Alex: There’s some money flowing into this field, right? Isn’t Larry Page, didn’t he start a company, something about this?

John: There’s a; well, for example, there’s a company called Calico-

Alex: Calico.

John: … which is not part of Google, but which is related some of the founders of Google. With which is who are very interested in this idea of therapies that target aging. There’s a lot of interest in this field. I mean, it’s, aging attracts all sorts of folks.

Alex: Right.

John: It certainly attracts folks who want to live forever, or want to try to find that secret to stay young forever.

Alex: Right.

John: But there’s also a lot of folks who are in it to try to help the complex and sometimes intractable problems of aging that we see, and just give us better tools to do that with.

Alex: Right.

John: It attracts all sorts of folks.

Alex: Right. So there is a concern here about who will these treatments go toward, and with many other treatments in medicine, we’ve seen them go towards the best-off groups; worsening disparities rather than-

Alex: … addressing them. I imagine there’s a similar concern here.

John: Absolutely.

Alex: Yeah. I also wanted to touch on what is not geroscience? And ask you if you could talk, because for years, decades, centuries, there have been people who have been purporting this, that, and the other that treats aging. This anti-aging, that anti-aging.

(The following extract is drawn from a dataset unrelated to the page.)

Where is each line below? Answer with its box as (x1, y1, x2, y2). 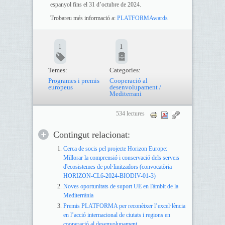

Alex: Is that all geroscience? Or is there some line you’d like to draw on the field to keep some things out? [laughter]

Eric: Is Dr. Oz a geroscientists? [laughter]

Alex: Right.

John: Oh, no. Don’t ask me about Dr. Oz. And don’t Google anti-aging, or search for that on Amazon.

John: I mean, geroscience and the community of physicians and researchers and clinician scientists who are trying to create this field, the whole idea of geroscience is evidence-based medicine. We think we have real biology, and we can show this in the laboratory. Real biology that affects fundamentally the processes that drive aging.

John: I’m being careful not to say, we’re not trying to cure aging. Aging isn’t something we can cure, make go away, or stop. I don’t even like to say we’re treating aging. But we’re treating the mechanisms that drive aging. The mechanisms that create what we see in each other as getting older.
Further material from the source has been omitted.